A person jumps from the roof of a house 3.4 meters high. When he strikes the ground below, he bends his knees so that his torso decelerates over an approximate distance of 0.70 meters. If the mass of his torso (excluding legs) is 41 kg.

A. Find his velocity just before his feet strike the ground.

B. Find the average force exerted on his torso by his legs during deceleration.

Homework Equations


I can't even seem to figure that part out. Help please?


The Attempt at a Solution


I don't know how to start this at all.

Start with step 1. What his velocity when he reaches the ground?
 
hint: U=mgh=... [use the law of conservation of energy to fill the gap]
 
his velocity would be 8.14 m/s. i think
 
Remember mv^2 * 0,5 = E, that should help you solve the first. For the other remember that Energy is force times distance.
 
the force would be gravity in this case right?
 
seanbugler said:
the force would be gravity in this case right?

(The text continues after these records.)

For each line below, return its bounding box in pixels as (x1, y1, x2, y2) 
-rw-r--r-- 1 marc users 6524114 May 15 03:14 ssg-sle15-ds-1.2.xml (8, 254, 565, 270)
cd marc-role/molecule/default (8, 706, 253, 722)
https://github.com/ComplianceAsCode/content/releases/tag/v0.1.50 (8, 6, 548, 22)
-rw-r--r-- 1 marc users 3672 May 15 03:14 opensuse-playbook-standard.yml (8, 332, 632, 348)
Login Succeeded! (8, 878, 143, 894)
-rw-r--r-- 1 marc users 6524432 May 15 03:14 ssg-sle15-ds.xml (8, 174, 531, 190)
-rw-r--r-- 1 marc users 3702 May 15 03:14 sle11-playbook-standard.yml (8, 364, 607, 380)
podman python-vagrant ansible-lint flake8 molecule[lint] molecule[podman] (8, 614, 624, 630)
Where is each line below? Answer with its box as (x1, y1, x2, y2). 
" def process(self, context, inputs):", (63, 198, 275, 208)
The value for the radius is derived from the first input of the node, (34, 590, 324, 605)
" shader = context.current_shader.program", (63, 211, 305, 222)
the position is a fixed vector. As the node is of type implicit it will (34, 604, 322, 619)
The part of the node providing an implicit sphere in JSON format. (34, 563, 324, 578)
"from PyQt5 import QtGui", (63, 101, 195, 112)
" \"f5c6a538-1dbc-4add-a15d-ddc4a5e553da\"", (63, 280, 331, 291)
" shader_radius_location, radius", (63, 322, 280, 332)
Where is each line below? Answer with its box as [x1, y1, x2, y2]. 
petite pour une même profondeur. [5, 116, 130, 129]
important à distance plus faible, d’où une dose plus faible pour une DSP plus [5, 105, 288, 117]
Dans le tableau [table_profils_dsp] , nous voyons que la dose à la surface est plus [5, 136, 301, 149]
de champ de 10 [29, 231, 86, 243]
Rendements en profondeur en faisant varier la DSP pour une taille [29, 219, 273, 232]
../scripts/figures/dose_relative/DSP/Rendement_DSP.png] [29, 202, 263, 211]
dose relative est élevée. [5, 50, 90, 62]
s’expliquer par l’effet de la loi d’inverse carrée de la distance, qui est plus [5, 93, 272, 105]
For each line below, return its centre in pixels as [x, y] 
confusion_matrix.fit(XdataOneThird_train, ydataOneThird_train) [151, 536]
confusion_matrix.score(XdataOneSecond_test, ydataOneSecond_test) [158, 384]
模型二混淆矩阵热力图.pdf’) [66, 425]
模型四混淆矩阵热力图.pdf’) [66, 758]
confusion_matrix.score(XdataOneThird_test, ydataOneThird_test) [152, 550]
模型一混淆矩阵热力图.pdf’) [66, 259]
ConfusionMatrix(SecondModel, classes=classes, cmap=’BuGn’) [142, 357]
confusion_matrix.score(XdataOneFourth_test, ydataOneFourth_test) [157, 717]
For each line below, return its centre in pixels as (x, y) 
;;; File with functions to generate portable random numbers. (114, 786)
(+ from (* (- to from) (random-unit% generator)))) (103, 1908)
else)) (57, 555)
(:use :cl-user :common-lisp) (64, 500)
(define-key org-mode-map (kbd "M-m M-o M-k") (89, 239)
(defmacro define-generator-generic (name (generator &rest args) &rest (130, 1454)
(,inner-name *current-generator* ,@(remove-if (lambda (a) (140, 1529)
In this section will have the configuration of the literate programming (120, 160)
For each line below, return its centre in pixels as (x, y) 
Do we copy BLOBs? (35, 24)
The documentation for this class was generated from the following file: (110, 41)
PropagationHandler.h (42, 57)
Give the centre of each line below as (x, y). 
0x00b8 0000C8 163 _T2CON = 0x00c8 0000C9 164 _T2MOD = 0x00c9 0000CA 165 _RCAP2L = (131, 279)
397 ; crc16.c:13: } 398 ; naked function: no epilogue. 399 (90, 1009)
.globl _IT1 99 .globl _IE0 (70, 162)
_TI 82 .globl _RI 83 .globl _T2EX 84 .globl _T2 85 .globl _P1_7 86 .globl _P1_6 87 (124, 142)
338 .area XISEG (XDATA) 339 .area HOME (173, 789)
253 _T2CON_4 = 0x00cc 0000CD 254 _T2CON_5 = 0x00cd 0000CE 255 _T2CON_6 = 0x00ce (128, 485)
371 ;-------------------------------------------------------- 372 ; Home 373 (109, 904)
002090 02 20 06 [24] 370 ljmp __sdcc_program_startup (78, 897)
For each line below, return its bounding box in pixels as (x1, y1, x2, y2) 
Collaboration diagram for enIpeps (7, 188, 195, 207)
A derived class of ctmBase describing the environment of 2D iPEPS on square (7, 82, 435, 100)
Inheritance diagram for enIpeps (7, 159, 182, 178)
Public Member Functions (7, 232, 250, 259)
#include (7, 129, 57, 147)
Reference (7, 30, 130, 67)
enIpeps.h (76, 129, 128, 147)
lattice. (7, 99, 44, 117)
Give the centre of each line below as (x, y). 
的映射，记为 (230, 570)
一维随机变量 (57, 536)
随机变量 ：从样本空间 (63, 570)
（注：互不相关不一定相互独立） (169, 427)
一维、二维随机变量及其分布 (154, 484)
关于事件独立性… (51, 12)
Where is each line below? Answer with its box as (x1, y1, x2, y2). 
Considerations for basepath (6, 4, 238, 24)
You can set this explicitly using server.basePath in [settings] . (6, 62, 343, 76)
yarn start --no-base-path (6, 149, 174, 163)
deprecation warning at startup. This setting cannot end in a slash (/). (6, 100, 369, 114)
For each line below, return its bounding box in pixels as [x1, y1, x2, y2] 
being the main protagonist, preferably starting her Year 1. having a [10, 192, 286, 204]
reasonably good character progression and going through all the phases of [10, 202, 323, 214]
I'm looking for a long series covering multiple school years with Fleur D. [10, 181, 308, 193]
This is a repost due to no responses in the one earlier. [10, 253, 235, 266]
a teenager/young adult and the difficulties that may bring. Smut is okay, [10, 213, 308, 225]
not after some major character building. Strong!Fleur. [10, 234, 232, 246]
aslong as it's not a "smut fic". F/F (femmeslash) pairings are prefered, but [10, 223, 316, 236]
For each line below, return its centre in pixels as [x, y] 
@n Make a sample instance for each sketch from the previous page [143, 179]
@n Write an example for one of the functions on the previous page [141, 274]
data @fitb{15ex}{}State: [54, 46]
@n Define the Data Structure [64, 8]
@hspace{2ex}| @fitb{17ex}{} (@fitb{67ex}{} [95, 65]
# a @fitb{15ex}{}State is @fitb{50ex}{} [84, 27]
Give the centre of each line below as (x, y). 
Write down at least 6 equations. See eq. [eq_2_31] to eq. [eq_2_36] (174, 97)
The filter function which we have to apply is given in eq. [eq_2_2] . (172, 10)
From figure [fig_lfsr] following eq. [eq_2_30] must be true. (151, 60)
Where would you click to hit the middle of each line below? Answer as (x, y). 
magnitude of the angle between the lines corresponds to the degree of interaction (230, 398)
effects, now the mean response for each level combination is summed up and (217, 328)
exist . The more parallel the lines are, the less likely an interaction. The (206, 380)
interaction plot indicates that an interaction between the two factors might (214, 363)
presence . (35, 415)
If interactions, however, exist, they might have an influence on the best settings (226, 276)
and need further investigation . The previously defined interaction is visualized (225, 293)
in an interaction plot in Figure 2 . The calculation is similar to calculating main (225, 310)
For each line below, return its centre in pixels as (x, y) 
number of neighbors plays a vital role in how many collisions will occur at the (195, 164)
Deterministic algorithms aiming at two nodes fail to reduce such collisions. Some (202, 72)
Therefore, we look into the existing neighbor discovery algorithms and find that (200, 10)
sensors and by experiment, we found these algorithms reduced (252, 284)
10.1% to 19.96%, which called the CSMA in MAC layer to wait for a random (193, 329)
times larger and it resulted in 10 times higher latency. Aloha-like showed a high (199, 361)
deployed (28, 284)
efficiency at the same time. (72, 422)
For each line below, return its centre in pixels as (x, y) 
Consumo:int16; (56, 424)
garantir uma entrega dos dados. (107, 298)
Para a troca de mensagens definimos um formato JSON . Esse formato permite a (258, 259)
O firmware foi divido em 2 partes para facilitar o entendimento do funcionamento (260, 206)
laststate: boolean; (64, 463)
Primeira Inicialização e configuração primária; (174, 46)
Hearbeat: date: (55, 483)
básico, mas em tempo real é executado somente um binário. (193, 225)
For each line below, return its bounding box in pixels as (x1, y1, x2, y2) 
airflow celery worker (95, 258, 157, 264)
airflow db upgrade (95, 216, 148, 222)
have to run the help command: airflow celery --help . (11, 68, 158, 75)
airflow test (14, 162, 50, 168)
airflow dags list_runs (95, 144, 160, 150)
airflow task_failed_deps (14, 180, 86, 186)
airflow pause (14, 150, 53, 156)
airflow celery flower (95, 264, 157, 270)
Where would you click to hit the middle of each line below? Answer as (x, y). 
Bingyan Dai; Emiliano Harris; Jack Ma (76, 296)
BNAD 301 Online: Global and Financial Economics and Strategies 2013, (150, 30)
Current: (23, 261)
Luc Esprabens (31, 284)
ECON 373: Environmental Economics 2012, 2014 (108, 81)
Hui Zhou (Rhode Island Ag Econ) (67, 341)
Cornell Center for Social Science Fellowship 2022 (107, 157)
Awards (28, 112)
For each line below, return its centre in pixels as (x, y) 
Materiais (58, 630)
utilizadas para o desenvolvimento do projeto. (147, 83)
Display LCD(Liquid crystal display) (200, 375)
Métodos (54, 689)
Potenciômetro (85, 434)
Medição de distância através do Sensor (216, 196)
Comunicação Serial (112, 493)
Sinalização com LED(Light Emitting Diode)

Right. Your answer in #4 is correct. (I get 8.16 m/s, using g=9.8 ms-2)

Now... how do you plan to approach part B?
 
Last edited:
Not exactly, the force comes from the legs, the muscles have to work. (I'm a little unsure though.) In the first question (A) potential energy is transformed to kinetic energy, in the second the same energy is "soaked up" by the legs.
 
Anden said:
Not exactly, the force comes from the legs, the muscles have to work. (I'm a little unsure though.) In the first question (A) potential energy is transformed to kinetic energy, in the second the same energy is "soaked up" by the legs.

Yes, the force for part A is gravity. The force for part B is applied to the torso through the legs to decelerate.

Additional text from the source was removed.